Ele acrescentou que o Irão não tem um caminho viável para resolver as queixas económicas ou de segurança.
“Não creio que o Irão fique livre de protestos daqui para frente. Sangue foi derramado. As pessoas estão muito zangadas. E a República Islâmica realmente não tem forma de melhorar a situação económica ou as suas questões de segurança ou resolver as suas outras queixas. A questão principal é se os manifestantes podem estar nas ruas em números suficientemente grandes para sobrecarregar as forças de segurança. Não sei a resposta a isso, porque ainda estamos no início destes protestos, e também porque é muito difícil conseguir informações credíveis do Irã”, disse ele.

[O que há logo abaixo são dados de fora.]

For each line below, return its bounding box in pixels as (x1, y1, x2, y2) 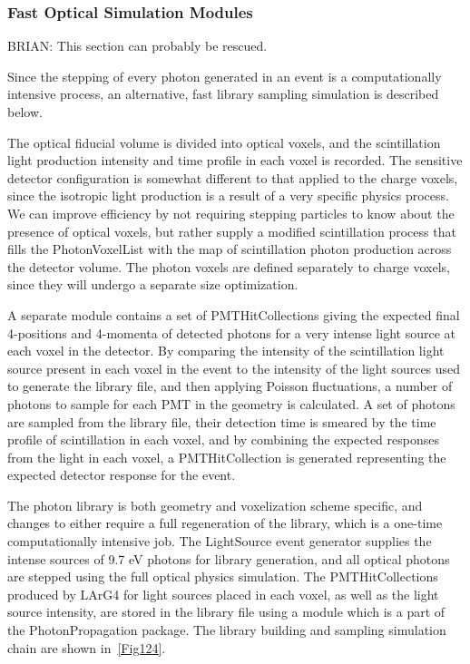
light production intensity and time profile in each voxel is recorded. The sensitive (7, 151, 463, 170)
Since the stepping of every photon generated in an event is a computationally (7, 66, 442, 85)
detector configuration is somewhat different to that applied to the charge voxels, (7, 168, 458, 187)
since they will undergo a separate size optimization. (7, 275, 299, 294)
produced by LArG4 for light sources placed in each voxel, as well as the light (7, 584, 439, 603)
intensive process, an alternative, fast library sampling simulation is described (7, 84, 439, 103)
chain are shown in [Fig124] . (7, 638, 166, 657)
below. (7, 103, 43, 121)
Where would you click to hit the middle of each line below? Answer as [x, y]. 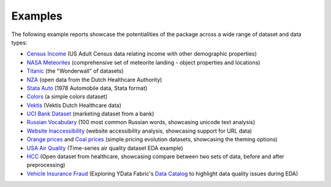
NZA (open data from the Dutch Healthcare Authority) [94, 79]
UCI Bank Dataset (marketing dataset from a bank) [90, 114]
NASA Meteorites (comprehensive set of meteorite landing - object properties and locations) [143, 62]
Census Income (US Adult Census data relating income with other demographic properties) [142, 54]
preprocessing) [46, 165]
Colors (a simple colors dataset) [67, 97]
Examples [37, 16]
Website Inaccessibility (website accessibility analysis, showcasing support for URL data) [139, 131]
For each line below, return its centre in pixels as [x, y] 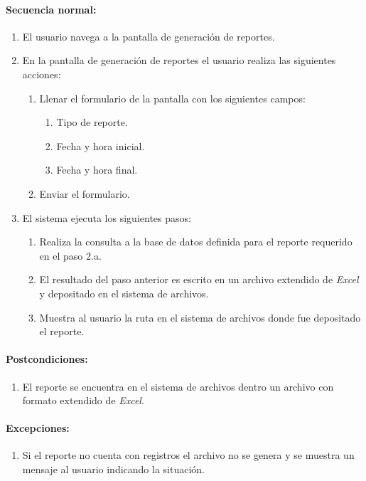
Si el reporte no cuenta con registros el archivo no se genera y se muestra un [188, 455]
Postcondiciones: [47, 359]
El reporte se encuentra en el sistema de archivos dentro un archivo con [178, 386]
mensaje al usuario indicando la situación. [113, 469]
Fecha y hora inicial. [101, 146]
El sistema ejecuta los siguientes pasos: [107, 217]
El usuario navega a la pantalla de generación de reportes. [149, 36]
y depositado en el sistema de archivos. [124, 293]
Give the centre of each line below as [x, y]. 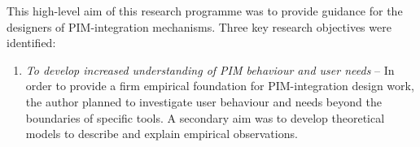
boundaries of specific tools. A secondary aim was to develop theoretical [205, 117]
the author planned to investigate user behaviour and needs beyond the [203, 101]
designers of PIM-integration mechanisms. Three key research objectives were [199, 26]
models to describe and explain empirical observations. [162, 134]
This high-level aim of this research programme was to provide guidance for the [205, 11]
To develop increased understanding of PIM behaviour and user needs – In [210, 69]
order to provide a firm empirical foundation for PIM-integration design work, [220, 86]
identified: [31, 43]
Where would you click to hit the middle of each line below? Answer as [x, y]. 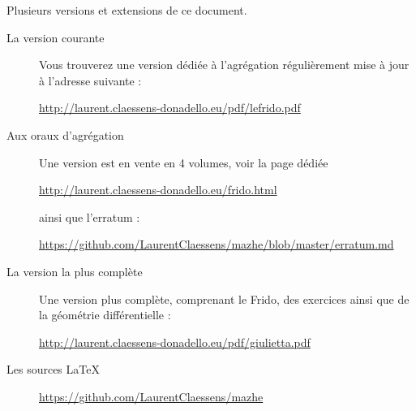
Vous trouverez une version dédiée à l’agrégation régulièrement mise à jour [224, 65]
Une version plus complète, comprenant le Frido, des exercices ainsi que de [224, 299]
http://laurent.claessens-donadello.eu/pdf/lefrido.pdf [170, 108]
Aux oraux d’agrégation [65, 134]
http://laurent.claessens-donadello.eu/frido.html [158, 190]
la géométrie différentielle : [105, 315]
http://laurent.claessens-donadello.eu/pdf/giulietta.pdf [175, 342]
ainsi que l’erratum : [90, 216]
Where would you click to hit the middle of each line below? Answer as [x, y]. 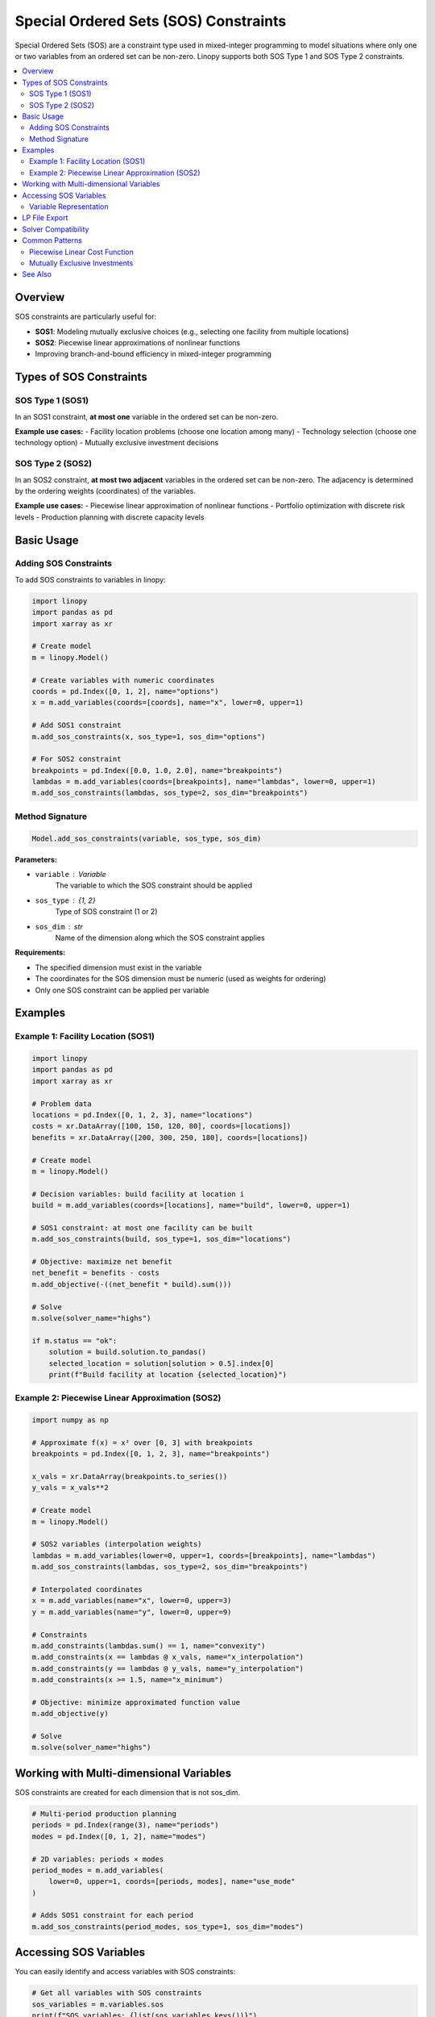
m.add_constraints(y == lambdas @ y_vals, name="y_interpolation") [168, 1668]
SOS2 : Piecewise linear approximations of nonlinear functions [138, 343]
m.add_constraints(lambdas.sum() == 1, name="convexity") [149, 1645]
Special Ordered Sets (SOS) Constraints [151, 21]
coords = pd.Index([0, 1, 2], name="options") [125, 691]
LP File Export [45, 218]
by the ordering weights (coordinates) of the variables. [106, 491]
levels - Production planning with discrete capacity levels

Entretanto, alguns legisladores dos EUA questionaram a sensatez de tomar medidas militares contra o Irão.
“Não sei se bombardear o Irão terá o efeito pretendido”, disse o senador republicano Rand Paul no programa This Week da ABC News. Em vez de minar o regime, um ataque militar ao Irão poderia reunir o povo contra um inimigo externo, disse ele.
O senador democrata Mark Warner concordou. Aparecendo na Fox News no domingo, ele alertou que um ataque contra o Irã poderia arriscar unir os iranianos contra os EUA “de uma forma que o regime não foi capaz de fazer”.
Manifestações apoiando manifestantes iranianos aconteceu em Londres, Los Angeles, Paris, Berlim e Istambul.
No bairro de Westwood, em Los Angeles, um caminhão alugado atropelou uma multidão de algumas centenas de pessoas que realizavam uma manifestação em apoio aos manifestantes iranianos, informou o meio de comunicação KNBC no domingo. Não houve relato imediato de vítimas.
O Irã também convocou no domingo o embaixador do Reino Unido no Ministério das Relações Exteriores em Teerã por causa de “comentários intervencionistas” atribuídos ao ministro das Relações Exteriores do Reino Unido, bem como um manifestante removendo a bandeira iraniana do prédio da Embaixada de Londres e substituindo-a por um estilo de bandeira usado antes da revolução islâmica de 1979.